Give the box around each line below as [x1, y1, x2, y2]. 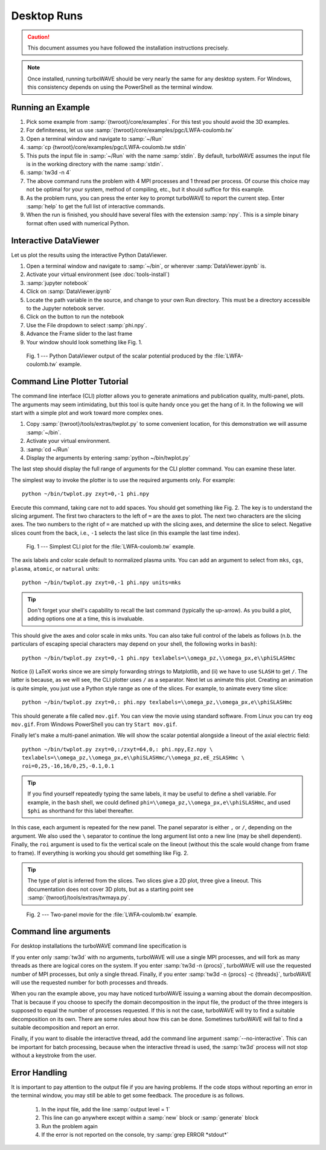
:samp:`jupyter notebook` [26, 279, 89, 286]
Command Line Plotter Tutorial [11, 376, 129, 387]
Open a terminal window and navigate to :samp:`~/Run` [26, 135, 164, 142]
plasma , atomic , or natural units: [11, 565, 100, 572]
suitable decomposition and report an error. [11, 1024, 120, 1031]
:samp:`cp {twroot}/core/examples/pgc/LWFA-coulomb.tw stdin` [26, 144, 187, 151]
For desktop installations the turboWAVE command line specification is [11, 942, 187, 949]
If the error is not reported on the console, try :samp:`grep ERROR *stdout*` [41, 1131, 229, 1139]
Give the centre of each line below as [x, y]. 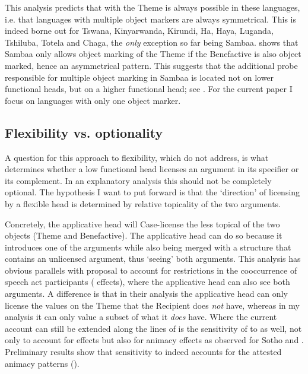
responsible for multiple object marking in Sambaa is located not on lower [139, 77]
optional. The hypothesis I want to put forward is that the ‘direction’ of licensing [153, 192]
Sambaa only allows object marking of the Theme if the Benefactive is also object [153, 54]
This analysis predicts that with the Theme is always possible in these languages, [153, 7]
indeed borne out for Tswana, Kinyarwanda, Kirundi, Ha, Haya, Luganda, [139, 31]
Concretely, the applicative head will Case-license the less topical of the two [142, 224]
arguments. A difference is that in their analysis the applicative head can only [146, 294]
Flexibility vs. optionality [84, 132]
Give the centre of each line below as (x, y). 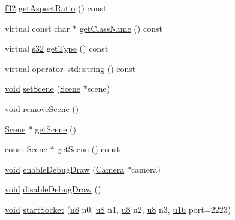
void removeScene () (42, 108)
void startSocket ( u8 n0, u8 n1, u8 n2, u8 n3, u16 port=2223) (118, 209)
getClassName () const (121, 28)
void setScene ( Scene (43, 88)
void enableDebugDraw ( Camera (65, 169)
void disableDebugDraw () (53, 189)
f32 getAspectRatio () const (56, 8)
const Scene (26, 149)
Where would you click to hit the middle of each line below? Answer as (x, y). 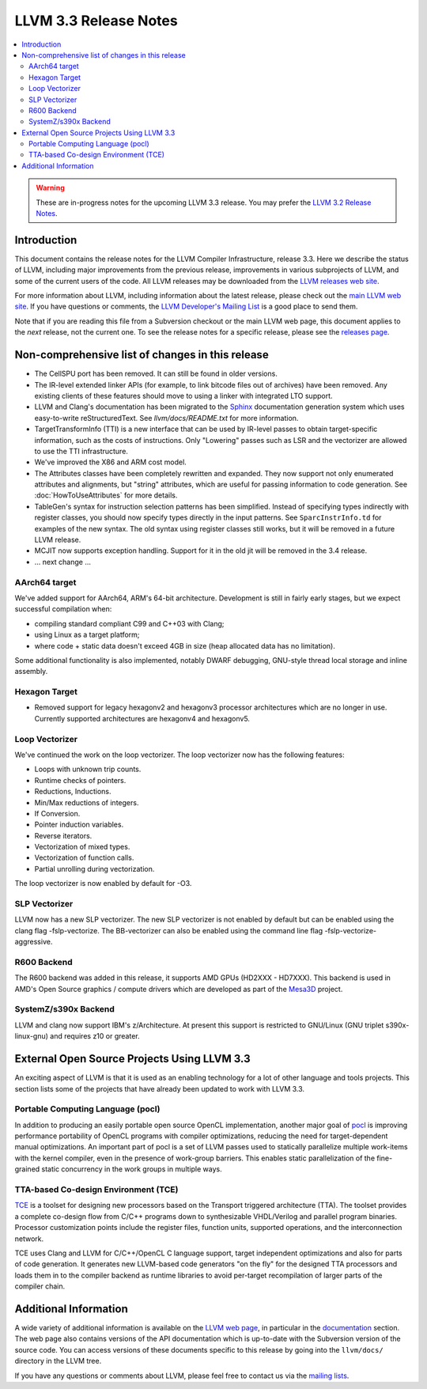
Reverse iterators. (63, 835)
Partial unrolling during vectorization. (94, 869)
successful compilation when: (63, 609)
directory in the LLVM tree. (58, 1361)
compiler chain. (40, 1286)
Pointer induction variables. (79, 825)
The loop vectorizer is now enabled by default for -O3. (103, 884)
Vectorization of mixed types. (82, 847)
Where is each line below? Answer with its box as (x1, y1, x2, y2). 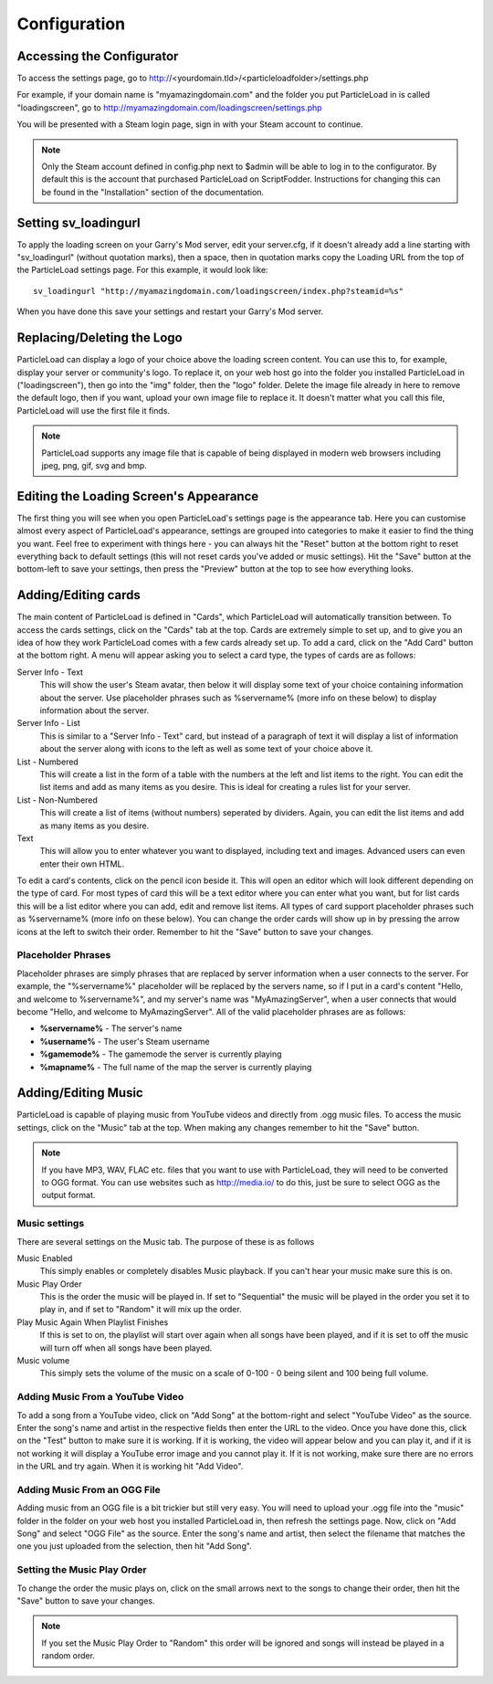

== == ==

→ **Activity**
Transcribe each record exactly as it appears, but omit every picture.

→ **Response**
Give the box around each line below as [x1, y1, x2, y2]. 
:samp:`jupyter notebook` [26, 279, 89, 286]
Command Line Plotter Tutorial [11, 376, 129, 387]
Open a terminal window and navigate to :samp:`~/Run` [26, 135, 164, 142]
plasma , atomic , or natural units: [11, 565, 100, 572]
suitable decomposition and report an error. [11, 1024, 120, 1031]
:samp:`cp {twroot}/core/examples/pgc/LWFA-coulomb.tw stdin` [26, 144, 187, 151]
For desktop installations the turboWAVE command line specification is [11, 942, 187, 949]
If the error is not reported on the console, try :samp:`grep ERROR *stdout*` [41, 1131, 229, 1139]
Give the centre of each line below as [x, y]. 
responsible for multiple object marking in Sambaa is located not on lower [139, 77]
optional. The hypothesis I want to put forward is that the ‘direction’ of licensing [153, 192]
Sambaa only allows object marking of the Theme if the Benefactive is also object [153, 54]
This analysis predicts that with the Theme is always possible in these languages, [153, 7]
indeed borne out for Tswana, Kinyarwanda, Kirundi, Ha, Haya, Luganda, [139, 31]
Concretely, the applicative head will Case-license the less topical of the two [142, 224]
arguments. A difference is that in their analysis the applicative head can only [146, 294]
Flexibility vs. optionality [84, 132]
Give the centre of each line below as (x, y). 
void removeScene () (42, 108)
void startSocket ( u8 n0, u8 n1, u8 n2, u8 n3, u16 port=2223) (118, 209)
getClassName () const (121, 28)
void setScene ( Scene (43, 88)
void enableDebugDraw ( Camera (65, 169)
void disableDebugDraw () (53, 189)
f32 getAspectRatio () const (56, 8)
const Scene (26, 149)
Where would you click to hit the middle of each line below? Answer as (x, y). 
Reverse iterators. (63, 835)
Partial unrolling during vectorization. (94, 869)
successful compilation when: (63, 609)
directory in the LLVM tree. (58, 1361)
compiler chain. (40, 1286)
Pointer induction variables. (79, 825)
The loop vectorizer is now enabled by default for -O3. (103, 884)
Vectorization of mixed types. (82, 847)
Where is each line below? Answer with its box as (x1, y1, x2, y2). 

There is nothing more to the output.